#### What the task requires:
Copy nothing but the lines below running from the line containing "their faith and" through the line containing "THE MORTGAGE PAYMENT", both end lines included.

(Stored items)

>>>>

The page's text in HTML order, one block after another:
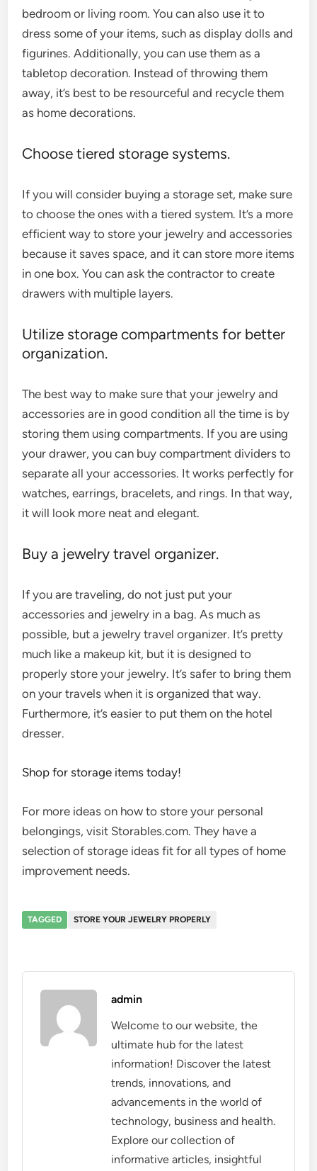
bedroom or living room. You can also use it to
dress some of your items, such as display dolls and
figurines. Additionally, you can use them as a
tabletop decoration. Instead of throwing them
away, it’s best to be resourceful and recycle them
as home decorations.
Choose tiered storage systems.
If you will consider buying a storage set, make sure
to choose the ones with a tiered system. It’s a more
efficient way to store your jewelry and accessories
because it saves space, and it can store more items
in one box. You can ask the contractor to create
drawers with multiple layers.
Utilize storage compartments for better
organization.
The best way to make sure that your jewelry and
accessories are in good condition all the time is by
storing them using compartments. If you are using
your drawer, you can buy compartment dividers to
separate all your accessories. It works perfectly for
watches, earrings, bracelets, and rings. In that way,
it will look more neat and elegant.
Buy a jewelry travel organizer.
If you are traveling, do not just put your
accessories and jewelry in a bag. As much as
possible, but a jewelry travel organizer. It’s pretty
much like a makeup kit, but it is designed to
properly store your jewelry. It’s safer to bring them
on your travels when it is organized that way.
Furthermore, it’s easier to put them on the hotel
dresser.
Shop for storage items today!
For more ideas on how to store your personal
belongings, visit Storables.com. They have a
selection of storage ideas fit for all types of home
improvement needs.
TAGGED STORE YOUR JEWELRY PROPERLY
admin
Welcome to our website, the
ultimate hub for the latest
information! Discover the latest
trends, innovations, and
advancements in the world of
technology, business and health.
Explore our collection of
informative articles, insightful
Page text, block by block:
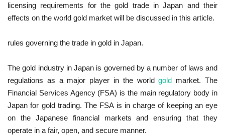
licensing requirements for the gold trade in Japan and their
effects on the world gold market will be discussed in this article.
rules governing the trade in gold in Japan.
The gold industry in Japan is governed by a number of laws and
regulations as a major player in the worldgold market. The
Financial Services Agency (FSA) is the main regulatory body in
Japan for gold trading. The FSA is in charge of keeping an eye
on the Japanese financial markets and ensuring that they
operate in a fair, open, and secure manner.
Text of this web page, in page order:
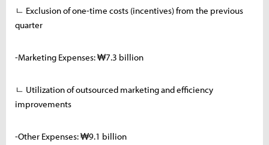
ㄴ Exclusion of one-time costs (incentives) from the previous
quarter
-Marketing Expenses: ₩7.3 billion
ㄴ Utilization of outsourced marketing and efficiency
improvements
-Other Expenses: ₩9.1 billion
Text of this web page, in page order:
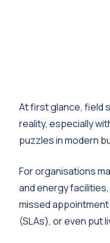
At first glance, field
reality, especially
puzzles in modern
For organisations
and energy
missed
(SLAs), or even put
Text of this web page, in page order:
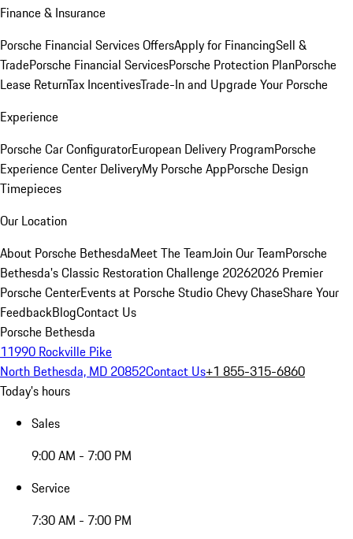
Finance & Insurance
Porsche Financial Services OffersApply for FinancingSell &
TradePorsche Financial ServicesPorsche Protection PlanPorsche
Lease ReturnTax IncentivesTrade-In and Upgrade Your Porsche
Experience
Porsche Car ConfiguratorEuropean Delivery ProgramPorsche
Experience Center DeliveryMy Porsche AppPorsche Design
Timepieces
Our Location
About Porsche BethesdaMeet The TeamJoin Our TeamPorsche
Bethesda's Classic Restoration Challenge 20262026 Premier
Porsche CenterEvents at Porsche Studio Chevy ChaseShare Your
FeedbackBlogContact Us
Porsche Bethesda
11990 Rockville Pike
North Bethesda, MD 20852Contact Us+1 855-315-6860
Today's hours
Sales
9:00 AM - 7:00 PM
Service
7:30 AM - 7:00 PM
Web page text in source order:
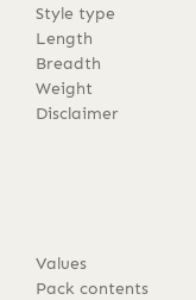
Style type
Length
Breadth
Weight
Disclaimer
Values
Pack contents
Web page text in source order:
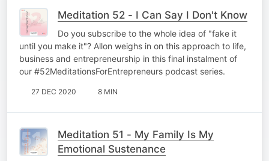
Meditation 52 - I Can Say I Don't Know
Do you subscribe to the whole idea of "fake it
until you make it"? Allon weighs in on this approach to life,
business and entrepreneurship in this final instalment of
our #52MeditationsForEntrepreneurs podcast series.
27 DEC 2020 8 MIN
Meditation 51 - My Family Is My
Emotional Sustenance
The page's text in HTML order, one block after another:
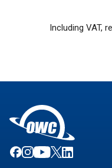
Including VAT,
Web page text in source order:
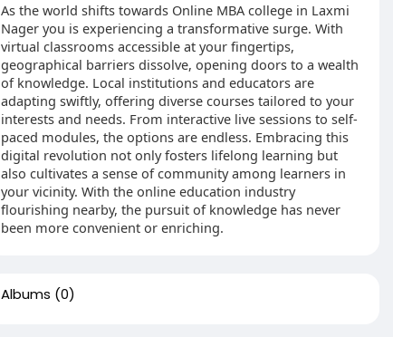
As the world shifts towards Online MBA college in Laxmi
Nager you is experiencing a transformative surge. With
virtual classrooms accessible at your fingertips,
geographical barriers dissolve, opening doors to a wealth
of knowledge. Local institutions and educators are
adapting swiftly, offering diverse courses tailored to your
interests and needs. From interactive live sessions to self-
paced modules, the options are endless. Embracing this
digital revolution not only fosters lifelong learning but
also cultivates a sense of community among learners in
your vicinity. With the online education industry
flourishing nearby, the pursuit of knowledge has never
been more convenient or enriching.
Albums (0)
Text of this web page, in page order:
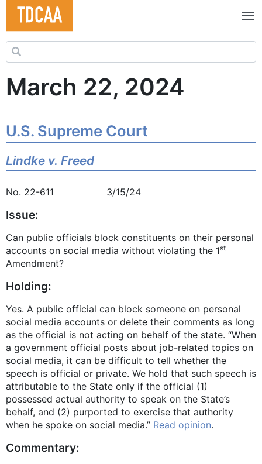
Search for:
March 22, 2024
U.S. Supreme Court
Lindke v. Freed
No. 22-611 3/15/24
Issue:
Can public officials block constituents on their personal
accounts on social media without violating the 1st
Amendment?
Holding:
Yes. A public official can block someone on personal
social media accounts or delete their comments as long
as the official is not acting on behalf of the state. “When
a government official posts about job-related topics on
social media, it can be difficult to tell whether the
speech is official or private. We hold that such speech is
attributable to the State only if the official (1)
possessed actual authority to speak on the State’s
behalf, and (2) purported to exercise that authority
when he spoke on social media.” Read opinion.
Commentary:
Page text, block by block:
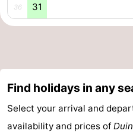
36 31
Find holidays in any
Select your arrival and
availability and prices of
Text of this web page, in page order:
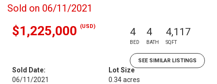
Sold on 06/11/2021
$1,225,000 (USD) 4
BED
4
BATH
4,117
SQFT
SEE SIMILAR LISTINGS
Sold Date:
06/11/2021
Lot Size
0.34 acres
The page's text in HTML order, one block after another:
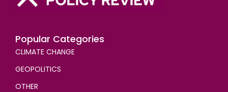
Popular Categories
CLIMATE CHANGE
GEOPOLITICS
OTHER
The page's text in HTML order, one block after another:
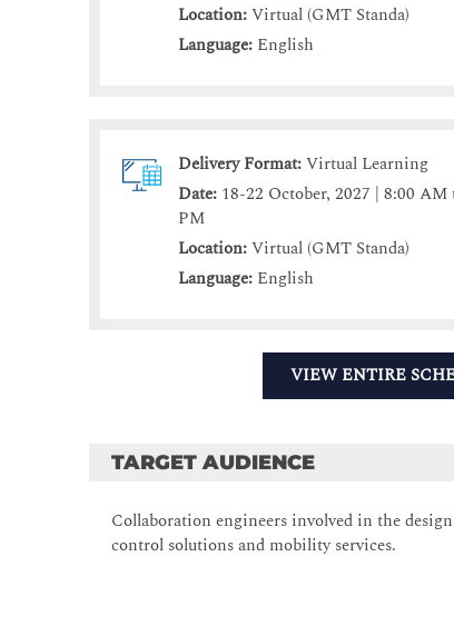
Location:Virtual (GMT Standa)
Language: English
Delivery Format:Virtual Learning
Date: 18-22 October, 2027 | 8:00 AM
PM
Location:Virtual (GMT Standa)
Language: English
VIEW ENTIRE
TARGET AUDIENCE
Collaboration engineers involved in the
control solutions and mobility services.
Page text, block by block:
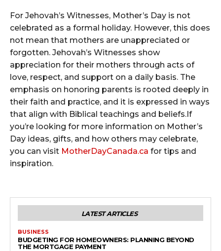
For Jehovah’s Witnesses, Mother’s Day is not
celebrated as a formal holiday. However, this does
not mean that mothers are unappreciated or
forgotten. Jehovah’s Witnesses show
appreciation for their mothers through acts of
love, respect, and support on a daily basis. The
emphasis on honoring parents is rooted deeply in
their faith and practice, and it is expressed in ways
that align with Biblical teachings and beliefs.If
you’re looking for more information on Mother’s
Day ideas, gifts, and how others may celebrate,
you can visit MotherDayCanada.ca for tips and
inspiration.
LATEST ARTICLES
BUSINESS
BUDGETING FOR HOMEOWNERS: PLANNING BEYOND
THE MORTGAGE PAYMENT
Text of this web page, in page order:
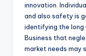
innovation.
and also safety is
identifying the
Business that
market needs may
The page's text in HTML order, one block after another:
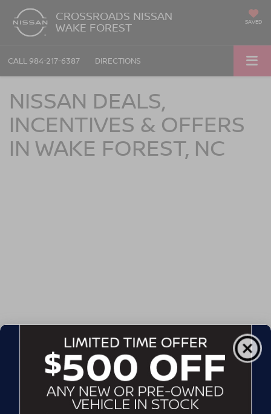
CROSSROADS NISSAN
WAKE FOREST SAVED
CALL 984-217-6387 DIRECTIONS
NISSAN DEALS,
INCENTIVES & OFFERS
IN WAKE FOREST, NC
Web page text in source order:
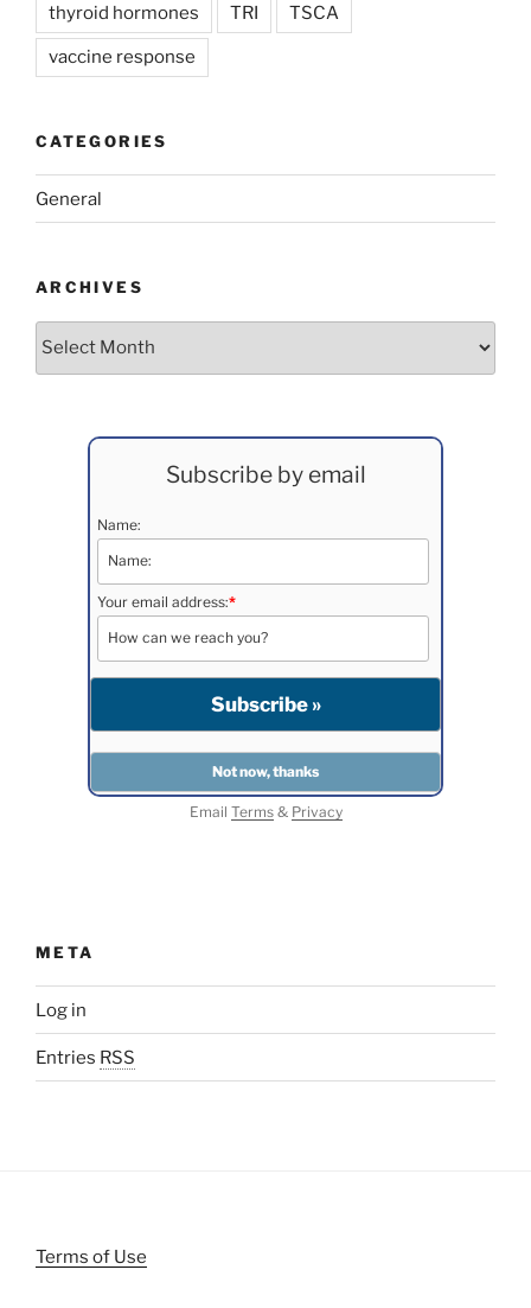
thyroid hormones TRI TSCA
vaccine response
CATEGORIES
General
ARCHIVES
Archives
Subscribe by email
Name:
Your email address:*
Email Terms& Privacy
META
Log in
Entries RSS
Terms of Use
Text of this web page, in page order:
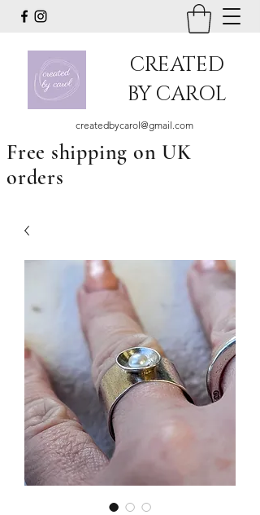
CREATED
BY CAROL
createdbycarol@gmail.com
Free shipping on UK
orders

<<<<

#### Expected answer:
their faith and practice, and it is expressed in ways
that align with Biblical teachings and beliefs.If
you’re looking for more information on Mother’s
Day ideas, gifts, and how others may celebrate,
you can visit MotherDayCanada.ca for tips and
inspiration.
LATEST ARTICLES
BUSINESS
BUDGETING FOR HOMEOWNERS: PLANNING BEYOND
THE MORTGAGE PAYMENT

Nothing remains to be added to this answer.